After dealing with another attempted betrayal in a night club – Karen turning the music up so Jason’s shots will not be heard – the duo rendezvous with Adam, their mother, and the other members of the gang.

At this point also we get a more diegetic explanation for Jason’s avoidance of alcohol, his mother being an alcoholic. This said, he later sends his mother a crate of whiskey as a gift; Adam, whether out of concern for his mother and/or a desire to discredit his half-brother, has the bottles watered down. When Jason learns of this, he gifts his mother another lot of the proper, good stuff. Amusingly, this time we see the bottles, complete with telltale J&B labels.

Rather more important in relation to the narrative, however, is that Jason announces he is not going to share the loot with his brother and the others, instead intending to use the $100,000 to bankroll setting up his own gang. To this end, he has hidden the loot; it may be significant that we do not see him do this.

Jason is the bastard.

What Jason proves not to have foreseen, however, is Karen’s betraying him to Adam. Worse, Adam has his surgeon associate (an unrecognisable Umberto Raho) shoot Jason up with drugs and sever the tendons in the wrist of his gun hand.

Jason is taken in by ranch-owner Barbara (Claudine Auger) who helps him to recover (Gemma here displays his athletic prowess by jumping backwards and somersaulting into the swimming pool, apparently on the first take). Barbara’s kindness makes Jason begin to question his previous life, but not to the extent of foregoing revenge.

Jason may not be the bastard, but he is still one of the bastards.

It is somewhat ironic that, having made some comparably Hollywood-style westerns in Spain, Tessari and Gemma should go to New Mexico to do a crime film with a contemporary setting. This said, the trope of the gunman with a maimed hand is a common one in the Italian western (cf.

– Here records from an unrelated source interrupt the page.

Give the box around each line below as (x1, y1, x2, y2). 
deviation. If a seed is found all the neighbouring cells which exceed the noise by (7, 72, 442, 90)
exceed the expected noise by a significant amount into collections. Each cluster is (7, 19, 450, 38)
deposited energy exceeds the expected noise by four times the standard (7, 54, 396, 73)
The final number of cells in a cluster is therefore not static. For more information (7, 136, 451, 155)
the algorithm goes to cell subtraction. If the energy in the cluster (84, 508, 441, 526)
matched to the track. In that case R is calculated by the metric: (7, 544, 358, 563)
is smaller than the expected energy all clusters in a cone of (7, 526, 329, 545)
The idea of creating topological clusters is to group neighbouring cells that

Django, The Great Silence) and a scene of Jason practising by shooting out the strings of a harp and his donning of a leather wrist-guard seem inspired by A Fistful of Dollars.

Tessari makes good use of the landscape, contrasting its brown and green exteriors with some yellow, blue and red interiors (Dante Ferretti has an early design credit here). Tessari's direction is similar, the obvious stylistic flourishes in some scenes (e.g. Jason’s flashbacks/hallucinations as he stumbles deliriously through the near desert landscape) forming a nice contrast with the less emphatic functional approach elsewhere.

Gemma, Kinski and Lee each acquit themselves well, even if none is being called upon to deliver anything outside of their comfort zone. Hayworth's performance is harder to judge, on the grounds that she was afflicted by undiagnosed Alzheimer’s disease at the time. Without seeing the original script, it is thus difficult to know the extent to which her character's drunkenness was there from the outset or was improvised during filming as a response to difficulties.

One aspect of the script, as written or rewritten, that comes across as rather unsatisfactory is the somewhat deus ex machina ending with its rather too-neat settling of accounts (this term, referenced within the dialogue, is yet another spaghetti westernism).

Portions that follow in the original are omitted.